Venezuela atraviesa por un punto de no retorno donde las medias tintas ya no tienen cabida. En este inicio de 2026, el grito histórico de ¡Abajo cadenas! resuena con una urgencia renovada en cada rincón del país. Momentos históricos se viven en Venezuela tras la captura de Nicolás Maduro en enero. Nos encontramos ante un tablero político en movimiento donde la palabra amnistía ha dejado de ser un susurro para convertirse en una exigencia nacional. Pero la amnistía no es un favor ni una concesión graciosa del poder, es una obligación moral si queremos dejar de ser una nación que encarcela el pensamiento. La verdadera restauración no vendrá de demoler las paredes del Helicoide, sino en reconocer que la dignidad de la persona humana es inviolable y que no puede estar sujeta a negociaciones.
Hoy, a pesar del goteo de las excarcelaciones al cierre de la primera semana de febrero, la brecha entre la retórica gubernamental y la verificación ciudadana sigue siendo notable, mientras el Ejecutivo anuncia cerca de 895 liberaciones la Organización No Gubernamental Foro Penal mantiene un registro riguroso de 383 excarcelaciones verificadas desde el 8 de enero. Sin embargo, el término sigue siendo relativo, el país cuenta con 687 presos políticos tras las rejas, y quienes han salido tienen medidas cautelares, de un sistema judicial que aún no otorga libertades plenas.
Es así como, la propuesta de Ley de Amnistía que hoy se debate se presenta como un alivio, pero bajo la tutela internacional que hoy vigila nuestra transición, y se asume como un riesgo ético: que la libertad se convierta en ficha de canje. La distinción entre delitos políticos y supuestos “actos de terrorismo” es la gran estafa. No se puede hablar de libertad cuando se pretende mantener inocentes como rehenes para asegurar cuotas de impunidad o levantar sanciones. Si la ley no reconoce que las acusaciones fueron las herramientas de un aparato represivo, la justicia seguirá siendo una parodia. La amnistía tiene que ser absoluta, no negociaciones que se pretenden imponer mientras el mundo observa.
El cierre de El Helicoide debe ir más allá de un acto de relaciones públicas de la administración interina. Si realmente queremos sanar las heridas, ese edificio debe ser un monumento a la memoria, no un centro que pretenda ocultar el dolor bajo capas de pintura. Se tiene prisa por “limpiar la casa” para complacer intereses, pero la paz no se compra con petróleo. La paz se construye cuando el Estado entiende que su fin último es el bien de todos, el cual es inalcanzable mientras la persona humana siga siendo tratada como una mercancía política.
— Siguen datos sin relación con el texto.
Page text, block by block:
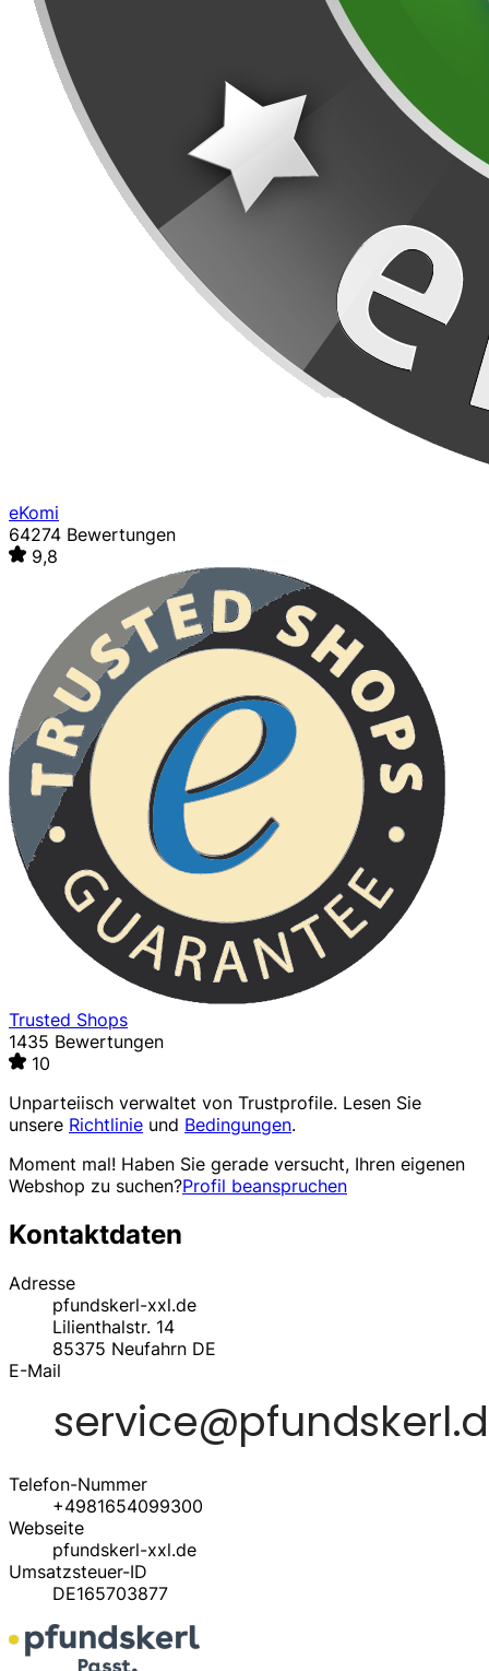
eKomi
64274 Bewertungen
9,8
Trusted Shops
1435 Bewertungen
10
Unparteiisch verwaltet von Trustprofile. Lesen Sie
unsere Richtlinie und Bedingungen.
Moment mal! Haben Sie gerade versucht, Ihren eigenen
Webshop zu suchen?Profil beanspruchen
Kontaktdaten
Adresse
pfundskerl-xxl.de
Lilienthalstr. 14
85375 Neufahrn DE
E-Mail
Telefon-Nummer
+4981654099300
Webseite
pfundskerl-xxl.de
Umsatzsteuer-ID
DE165703877
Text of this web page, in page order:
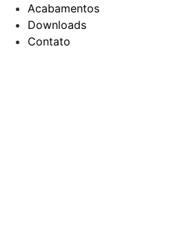
Acabamentos
Downloads
Contato
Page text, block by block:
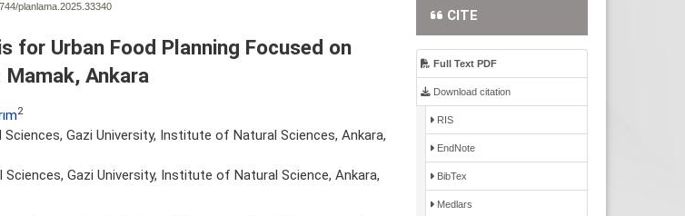
planlama.2025.33340
for Urban Food Planning Focused on
Ankara
2
Gazi University, Institute of Natural Sciences, Ankara,
Gazi University, Institute of Natural Science, Ankara,
CITE
Full Text PDF
Download citation
RIS
EndNote
BibTex
Medlars
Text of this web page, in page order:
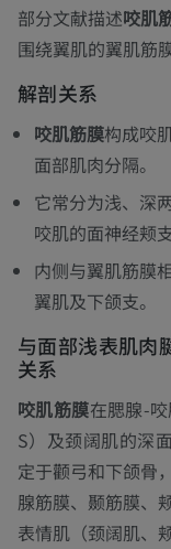
部分文献描述咬肌
围绕翼肌的翼肌筋
解剖关系
咬肌筋膜构成咬
面部肌肉分隔。
它常分为浅、深
咬肌的面神经颊支
内侧与翼肌筋膜
翼肌及下颌支。
与面部浅表肌肉
关系
咬肌筋膜在腮腺-
S）及颈阔肌的深
定于颧弓和下颌骨
腺筋膜、颞筋膜、
表情肌（颈阔肌、
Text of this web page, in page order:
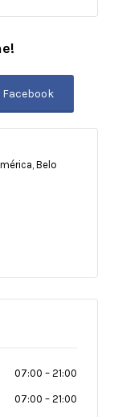
Belo
07:00 – 21:00
07:00 – 21:00
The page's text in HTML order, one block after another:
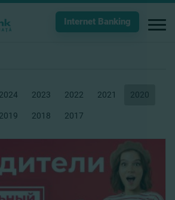
Internet Banking
2024 2023 2022 2021 2020
2019 2018 2017

Exigimos la libertad plena, sin grilletes electrónicos ni regímenes de presentación que solo extienden el cautiverio fuera de las celdas. Los venezolanos no queremos limosnas judiciales, exigimos la restitución absoluta de los derechos de todos los perseguidos por razones políticas. Una sociedad que permite que la dignidad de sus ciudadanos sea moneda de cambio en una mesa de diálogo internacional está condenada a repetir sus humillaciones.
La historia de El Helicoide es la historia de nuestras propias ambiciones rotas. No se puede permitir que la solución sea simplemente cambiar el barniz exterior sacrificando una vez más, la verdad en el altar del pragmatismo.